For the data below, restate word for word only the lines from the line containing "interface for R. [37, 391]" through the line containing "Course-specific resources can", both ends included.

> _Collected data_:
_ _ _ _

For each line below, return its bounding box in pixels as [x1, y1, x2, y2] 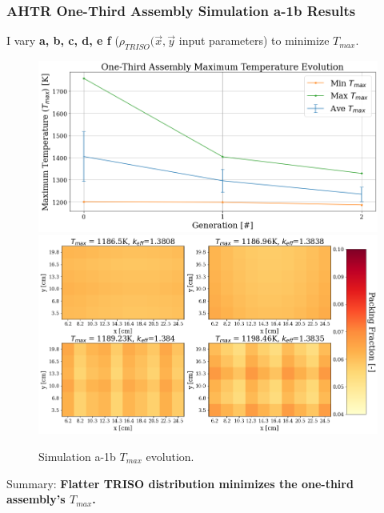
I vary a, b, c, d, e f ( [6, 32, 119, 49]
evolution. [146, 447, 194, 464]
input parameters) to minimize [178, 32, 330, 49]
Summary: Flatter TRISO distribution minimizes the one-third [6, 475, 354, 491]
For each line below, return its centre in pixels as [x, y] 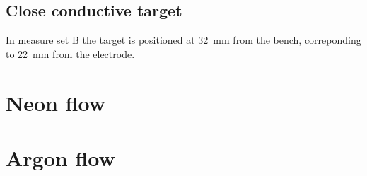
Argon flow [60, 157]
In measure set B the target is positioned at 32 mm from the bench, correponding [183, 40]
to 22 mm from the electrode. [70, 53]
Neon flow [56, 102]
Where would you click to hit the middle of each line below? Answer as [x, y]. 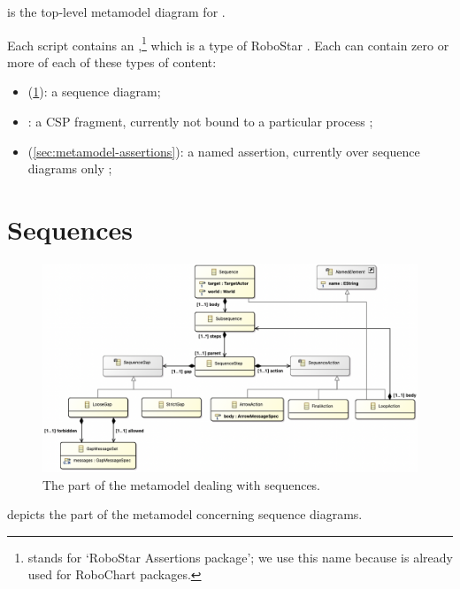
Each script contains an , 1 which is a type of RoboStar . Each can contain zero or [228, 43]
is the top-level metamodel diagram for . [116, 11]
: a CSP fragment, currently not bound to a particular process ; [200, 122]
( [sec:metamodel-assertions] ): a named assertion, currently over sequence [224, 151]
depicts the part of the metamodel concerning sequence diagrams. [185, 514]
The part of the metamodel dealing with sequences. [182, 484]
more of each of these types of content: [112, 61]
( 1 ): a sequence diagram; [94, 92]
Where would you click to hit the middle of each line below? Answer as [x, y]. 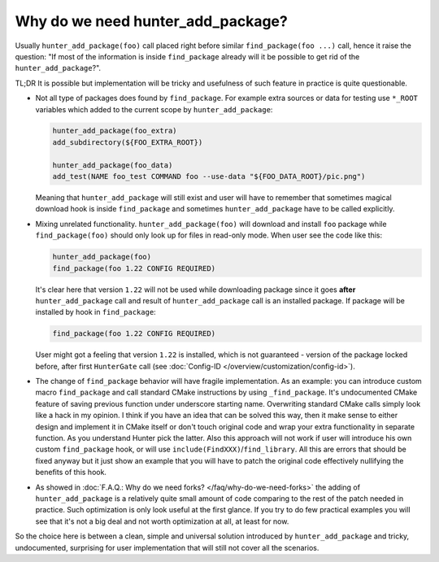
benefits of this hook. [71, 473]
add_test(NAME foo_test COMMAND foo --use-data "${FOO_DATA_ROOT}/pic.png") [209, 176]
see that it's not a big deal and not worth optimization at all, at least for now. [162, 521]
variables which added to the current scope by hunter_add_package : [154, 109]
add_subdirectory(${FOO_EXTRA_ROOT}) [128, 142]
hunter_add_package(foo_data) [113, 165]
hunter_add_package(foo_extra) [115, 131]
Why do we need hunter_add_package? [151, 21]
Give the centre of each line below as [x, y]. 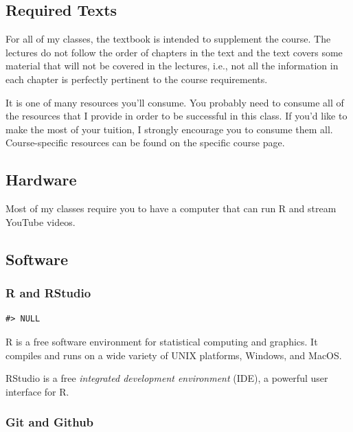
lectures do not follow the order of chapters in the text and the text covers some [174, 52]
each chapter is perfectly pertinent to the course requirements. [137, 79]
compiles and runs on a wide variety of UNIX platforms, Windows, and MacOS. [174, 355]
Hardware [41, 180]
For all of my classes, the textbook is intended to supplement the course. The [168, 39]
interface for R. [37, 391]
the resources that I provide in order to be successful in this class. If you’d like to [176, 116]
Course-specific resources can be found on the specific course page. [145, 143]
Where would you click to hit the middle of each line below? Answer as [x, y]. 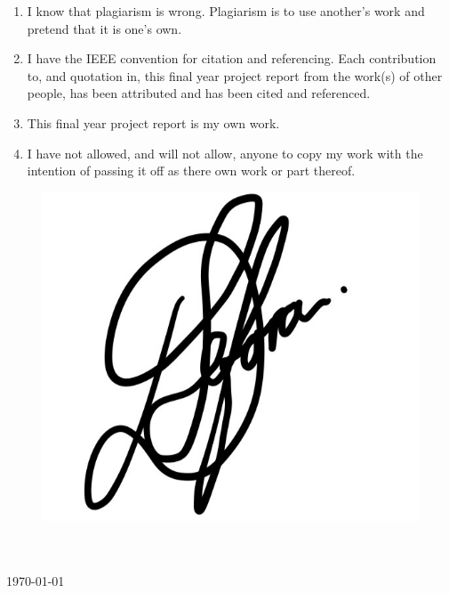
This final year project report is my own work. [153, 122]
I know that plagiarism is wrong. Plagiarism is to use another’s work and [226, 11]
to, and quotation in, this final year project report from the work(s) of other [235, 75]
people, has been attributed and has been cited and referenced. [199, 93]
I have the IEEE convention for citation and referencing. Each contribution [232, 58]
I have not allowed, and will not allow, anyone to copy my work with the [225, 153]
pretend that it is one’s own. [104, 28]
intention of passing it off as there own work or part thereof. [191, 171]
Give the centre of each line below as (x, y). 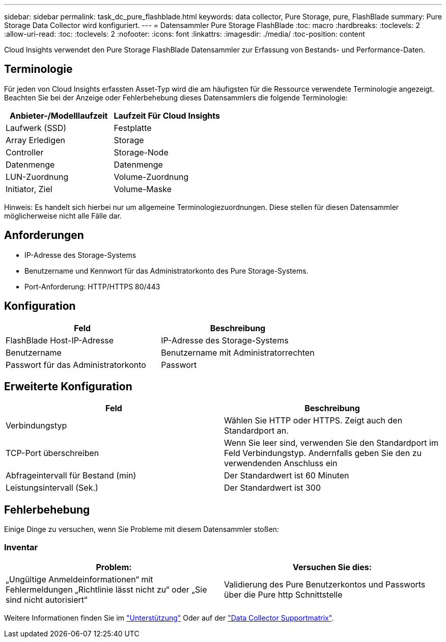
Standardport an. (256, 431)
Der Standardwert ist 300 (273, 488)
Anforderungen (44, 235)
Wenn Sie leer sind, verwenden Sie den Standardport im (331, 443)
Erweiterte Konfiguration (68, 386)
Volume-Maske (143, 189)
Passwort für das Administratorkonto (76, 365)
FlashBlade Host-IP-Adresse (60, 340)

_ _ _ _

> _Exercise result_:
interface for R. [37, 391]
the resources that I provide in order to be successful in this class. If you’d like to [176, 116]
Course-specific resources can be found on the specific course page. [145, 143]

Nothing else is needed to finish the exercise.